Maybe it’s the equinox. Maybe it’s because Mike was away for a few days. Maybe I’m getting my groove back. But the day before yesterday, I baked a crisp.
A few weeks ago, I met up with my friend and former neighbor (who makes numerous appearances in Get Your Pitchfork On!), Sue, for coffee-dessert-catch up. Sue had a very successful garden this year, and she sent me home with three grocery bags full of food!
Beautiful Bartletts
The last of this bounty was a bowl of pears. I’ve been watching them get riper and riper, and worried that one morning I would find a pile of green fuzz instead of beautiful yellow fruit. The problem was, I have been unable to bake anything, or garden, since we moved.
When the Recession forced Mike and me to sell our beloved country property in 2009, we retreated to the city to regroup. The owner of the house we rented invited us to have a garden. But, I didn’t want one.
I was heartbroken. We had worked so hard to create our garden in the country: planting fruit trees, double-digging beds, putting up a fence with four gates, building a gazebo from trees cut from our land. The tiny strips of ground available around the edge of this urban backyard seemed insulting. To reference various cinema dramas featuring emotionally devastated children, I don’t want this crummy new garden; I want my old garden!
So, for the last three seasons, I’ve boycotted the soil. I cancelled my seed catalogue subscriptions, ignored the overgrown irises, and turned my back on the compost.
Ditto the kitchen. While I’ve never been the daily cook in the family (thank you, Mike) I had certainly put in my time behind the scenes: canning jams and fruits; painstakingly plucking and chopping every leaf off a half-dozen basil plants, crushing a pound of pine nuts, and pulverizing Parmesan for pesto; and cooking big batches of soup to freeze. I was getting fairly good at baking pies, especially pumpkin pies.
But no more. A year after we moved out, I half-heartedly made a pumpkin pie only to realize too late (at Thanksgiving dinner with my family) that I’d used evaporated milk instead of sweetened condensed milk, so there was essentially no sugar in it. I went back into retirement, still heartbroken.
Last week, Mike was out of town for work. Each morning, I looked at the bowl of pears and thought, I need to do something with those. On Tuesday, I moved them from the bowl onto a plate. I moved the plate closer to the coffee press. I moved the plate closer to the sink.
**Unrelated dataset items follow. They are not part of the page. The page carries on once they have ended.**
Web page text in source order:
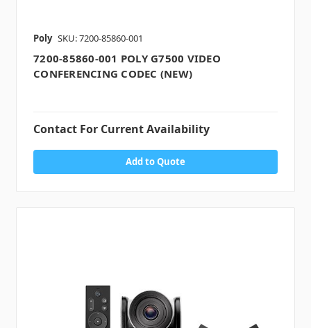
Poly SKU: 7200-85860-001
7200-85860-001 POLY G7500 VIDEO
CONFERENCING CODEC (NEW)
Contact For Current Availability
Add to Quote
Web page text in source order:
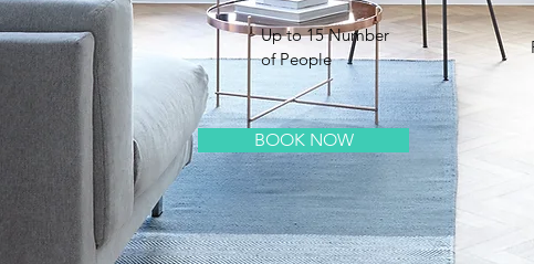
Up to 15 Number
of People
BOOK NOW
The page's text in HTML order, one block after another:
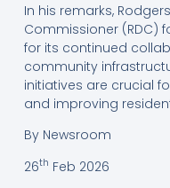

There has to be a statute of limitations on heartbreak, I told myself. Are you going to pout forever?
Finally, on Friday, I faced the pears.
Facing the pears
These were not grocery store blockbusters but modest Bartletts that fit in the palm of my hand. The skins were so tender they peeled off without a knife. I added a couple of apples for tartness, and cardamom, ginger and a bit of cinnamon. (And sugar, of course.) After 45 minutes, I could tell it was done because of the wonderful aroma swirling around the house. I’d forgotten how good that smells.
Mike returned from his trip shortly after the crisp came out of the oven. He raised his nose and sniffed.
“Have you been … baking?”
Yesterday morning, the crisp was part of a hearty Autumnal Equinox brunch. The pear flavor was intense, the perfect thing to welcome fall.
It feels good to reclaim my connection to harvest. Come spring, I might even plant some tomatoes.